Category: French History
This episode features our frequent and very popular guest Elyse Rivin. If you enjoy her episodes, please consider supporting her on Patreon.
In today's episode of the podcast, Elyse Rivin of Toulouse Guided Walks shares a brief history of the Jews in France as well as the places you can go in France to see this history.
First stop: Paris! The Museum of Jewish Art and History in the Marais is a cultural gem. Quick jaunt to Provence! Visit Cavaillon's open-to-the-public synagogue, a rare sight in France. Zoom over to Carpentras, home to France's continuously operating synagogue since 1367. Alsace-Lorraine! Marmoutier offers a slice of Alsacian Jewish life, like a living scrapbook. In Occitanie we make a quick stop at Mémoire Juive de Béziers. Then back up to the Paris area with the Maison Rachi in Troyes.
Jewish population in France is concentrated around Paris, Marseille, Lyon, Nice, Toulouse and Strasbourg. There are around 448 synagogues in France today.
A Brief History of Jews in France
Jewish communities have a long history in France, dating back to Roman times. Under Roman rule, they initially flourished, especially in areas like Lyon and the Mediterranean coast.
With the rise of Christianity, conditions became more challenging, but pockets of tolerance persisted. Notably, Jewish physicians were respected from the Roman era through the Middle Ages.
Charlemagne's reign was a high point for French Jews, but the onset of the Crusades brought increased hostility.
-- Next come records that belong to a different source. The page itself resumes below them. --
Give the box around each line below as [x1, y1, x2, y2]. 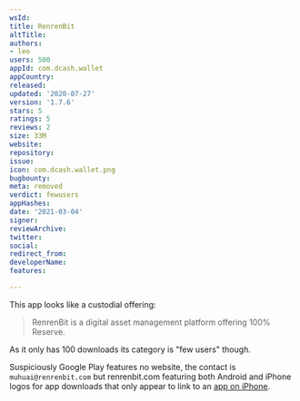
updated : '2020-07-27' [9, 89, 95, 98]
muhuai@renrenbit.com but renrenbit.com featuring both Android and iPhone [9, 371, 292, 382]
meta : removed [9, 182, 64, 191]
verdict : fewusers [9, 191, 79, 200]
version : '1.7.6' [9, 97, 75, 107]
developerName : [9, 258, 67, 268]
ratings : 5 [9, 114, 51, 123]
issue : [9, 156, 35, 166]
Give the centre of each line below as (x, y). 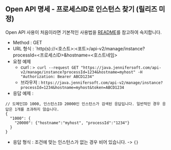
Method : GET (27, 42)
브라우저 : (30, 82)
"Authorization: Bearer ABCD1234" (57, 77)
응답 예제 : (23, 93)
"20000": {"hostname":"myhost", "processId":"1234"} (72, 123)
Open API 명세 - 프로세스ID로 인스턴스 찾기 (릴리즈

Laws restricting Jewish life were enacted, and the community faced expulsion in 1306, finding some refuge in areas under papal authority like Avignon.
The French Revolution and Napoleon's rule ushered in more favorable conditions, granting full citizenship and religious governance through the Consistoire.
The 19th and 20th centuries were a roller coaster of acceptance and anti-Semitism, culminating in the dark years of World War II. Post-war France has been more accepting, yet religious identities are not openly discussed due to the secular nature of the French state.
Today, Jews make up an estimated 1% of France's population. While exact numbers are elusive due to France's secular policies, the Jewish community remains an integral part of the country's diverse cultural tapestry.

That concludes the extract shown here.